Sim! irritou-se. Tem?
Não vejo.
Eu vejo! mais irritada. Tem uma sombra atrás da cortina. Não tem?
Não.
Um rato, uma fofoqueira que merecia receber a espetada da morte. Não minta, Cleobulina. Tem. Tem uma sombra na cortina.
Uma sombra na cortina?
Talvez.
Talvez o quê!
Talvez tenha uma sombra atrás da cortina, senhora dona Dodona.
Não falei!
Quê!
Que tem uma sombra por detrás da cortina.
Tem, Cleobulina?
Tem uma sombra atrás da cortina.
Eu ouço passos vítreos toda noite, às vezes durante o dia. Passos vítreos. Eles percorrem toda a casa. Passos vítreos. Sabe o que são? Passos vítreos. E eles estão aqui agora.
Onde?
Passos vítreos, Cleobulina. Passos vítreos em toda a casa. Eu ouço. Aqui, aqui dentro. Passos. Às vezes, eu penso. Mas só às vezes. Eu penso nos passos do vovô. São as batalhas das estéticas aqui, aqui dentro do meu lar.
Não ouvi.
Já teve um lar, Cleobulina? Certamente. Não sei. Mas isso não importa! Já passou fome, Cleobulina? Mas isso me parece inominável. Já teve medo? E isso também não importa! Vejo que tens cara de gentinha. O que importa é que o futuro do futuro é não ter futuro.
Futuro, senhora dona Dodona?
Eu ganho dinheiro fácil! riu ao dizer. Aliás, sempre ganhei. O dinheiro brota em cada colchão. Eu tenho um advogado em cada esquina a meu serviço. Nunca sonhei. A minha família não é pobre. Nunca foi.

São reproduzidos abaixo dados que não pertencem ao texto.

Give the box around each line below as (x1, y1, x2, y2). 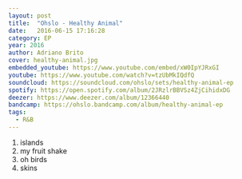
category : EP (8, 34, 52, 42)
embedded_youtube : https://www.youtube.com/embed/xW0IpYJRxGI (8, 64, 220, 72)
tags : (8, 109, 26, 117)
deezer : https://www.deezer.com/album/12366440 (8, 93, 170, 101)
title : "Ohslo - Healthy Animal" (8, 19, 124, 27)
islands (19, 137, 44, 147)
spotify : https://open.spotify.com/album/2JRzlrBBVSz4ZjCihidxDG (8, 86, 230, 94)
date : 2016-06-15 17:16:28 (8, 26, 105, 34)
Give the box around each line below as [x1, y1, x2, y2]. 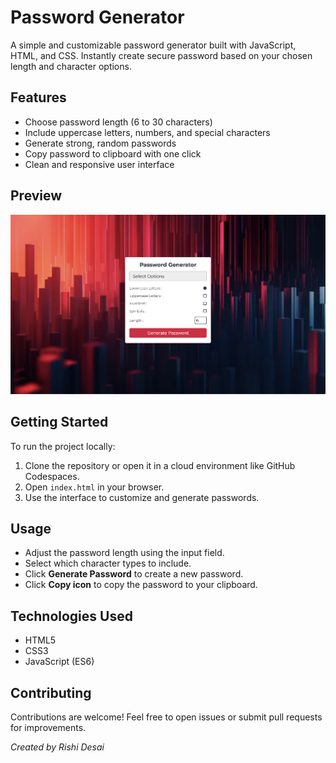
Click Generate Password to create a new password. [24, 568, 244, 580]
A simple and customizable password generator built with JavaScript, [10, 39, 297, 51]
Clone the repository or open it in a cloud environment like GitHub [24, 459, 296, 471]
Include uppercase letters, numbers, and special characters [24, 126, 271, 138]
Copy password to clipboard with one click [24, 147, 202, 160]
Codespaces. [24, 470, 80, 482]
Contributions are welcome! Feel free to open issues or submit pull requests [10, 711, 323, 723]
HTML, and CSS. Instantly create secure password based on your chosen [10, 49, 313, 61]

Eu já nasci no caminho dos sonhos. Minha vida foi marcada por mortes.
Mortes?
Sucessivas, Cleobulina.
Todo dia ao meio-dia, a mamãe filha do vovô apanhava de palmatória. E obrigava o vovô que a mamãe lhe mostrasse as palmas das mãos. E a mamãe obedecia. Durante todo o dia, eu esperava que a mamãe me obrigasse a mostrar as palmas de minhas mãos.
A mamãe tinha sempre próxima a ela a palmatória. Vovô ao meio-dia lhe chamava:
Traga-me à palmatória.
Eu não questiono, Cleobulina, a tradição.

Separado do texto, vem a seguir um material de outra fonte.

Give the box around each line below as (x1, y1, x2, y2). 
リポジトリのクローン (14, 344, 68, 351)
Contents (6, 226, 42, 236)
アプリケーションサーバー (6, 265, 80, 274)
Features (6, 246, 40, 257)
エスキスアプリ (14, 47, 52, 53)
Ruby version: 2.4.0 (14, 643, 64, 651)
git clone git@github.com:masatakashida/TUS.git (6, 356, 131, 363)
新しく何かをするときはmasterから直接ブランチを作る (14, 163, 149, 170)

Não, não senhora! concordou Cleobulina com a boca cheia de brioche.
Não! enfatizou. O que existem são a luminosidade e trevas. Onde tudo se vê e se compreende e se aceita e se convive na mais absoluta paz de espírito.
Paz de espírito...! repetiu Cleobulina as últimas palavras da viúva Dodona. Cleobulina ficou cada vez mais admirada de mesa tão rica, de lugar tão limpo, de ambiente tão calmo. Com a boca cheia de brioche.
E as trevas onde tudo é confuso. A mentira apresenta-se como verdade. A fome como única opção. A dor como prazer. O escárnio como diversão. E o ódio como passatempo.
É? com outros brioches na boca e nas mãos. Cleobulina habituada a ver barracos em beiço de rios, ao lado dos esgotos em Maceió, deslumbrava-se com brioches e o canto de sabiá-laranjeira que anunciava outra manhã.